Tous les ensembles humains ne l’autorisent pas.

Que cette unité puisse être reconnue dans un ensemble humain, qui veille toujours d’abord à l’unité de sa propre et seule ordonnance, signifie qu’un dialogue a été instauré entre ces unités individuelles et cette unité qu’est l’auto corps socialisé, qui lui se dit effectivement.

Tout le but de la culture telle que nous l’entendons depuis 25 ou 30 siècles est de fonder/organiser un tel dialogue. Qui n’est pas seulement de « discussion », de parole mais de mise en ordre des actes, des activités, des règles, des finalités, bref de tout ce qui est vécu, produit, ordonné,

La tautologie est donc la mise en représentation, visible par et pour tous, cad chacun, de ce qu’il en est de l’unité individuelle.

Ainsi mise en lumière, chacun peut se figurer son propre visage de cette unité, visage tel que disposé pour tous, grosso modo, et doué de plus ou moins de variations, d’expressions, de statuts, de réalisation comme idéal de soi.

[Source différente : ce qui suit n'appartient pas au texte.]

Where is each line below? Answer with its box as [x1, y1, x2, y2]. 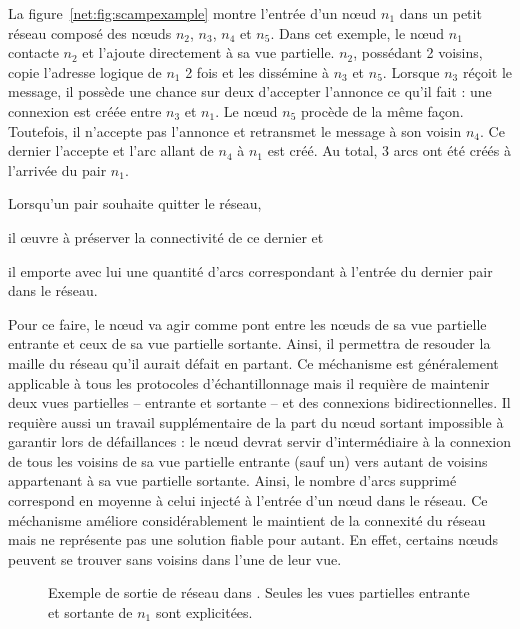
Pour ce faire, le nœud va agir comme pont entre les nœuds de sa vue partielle [8, 313, 487, 334]
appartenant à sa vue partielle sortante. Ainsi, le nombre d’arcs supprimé [8, 470, 457, 491]
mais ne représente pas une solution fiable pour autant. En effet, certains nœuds [8, 529, 499, 550]
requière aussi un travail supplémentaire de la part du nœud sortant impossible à [8, 411, 504, 432]
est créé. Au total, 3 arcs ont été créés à [267, 140, 511, 161]
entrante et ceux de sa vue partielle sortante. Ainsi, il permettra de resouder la [8, 333, 491, 354]
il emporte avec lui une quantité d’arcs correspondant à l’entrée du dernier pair [8, 260, 493, 281]
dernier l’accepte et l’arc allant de [8, 140, 214, 161]

Qu’il puisse exister une telle culture de représentation de soi, cad de « soi(s) » est la création de ces siècles-là.

Pour que l’individualité puisse s’imposer sur la représentation et finalement qu’elle soit à son entière disposition, il faut affirmer que toute la vérité, toute la liberté, toute la réalité ne naît que par et pour cette individualité. Ce qui fût fait : le cogito.

Et qui précédait le cogito, cette logique interne de tout discours, par quoi le discours sait tout ce qui peut l’être (à partir de soi seul), et selon lequel nommément il est dit : que l’explicite est ce qui est à disposition de chaque sujet.

Alors il se peut que ça ne soit pas tout : que, bien qu’il soit au cœur prédisposé d’une ordonnance socialisante spécifique, l’individualité soit encore le jouet de nécessités. Comment en serait-il autrement ? Quelle stratégie ne mettrait pas, une mise en ordre socialisante, afin de se préserver ?

Elle n’hésiterait pas. Elle est poussée à s’auto communiquer à soi, que le mécanisme gigantesque fonctionne et se cause.

Mais le fait est que la structure de cette architecture est fondée, au moins en partie, sur la connaissance qu’a l’individualité de son règne (fût-il limité et de plus en plus contraint par un système socialisant).

Et c’est de vouloir transformer ce savoir (de soi) en spontanéité égocentrée et égocentrée en un sens extrêmement spécifique, qui anéantit le cogito, cad le Sujet.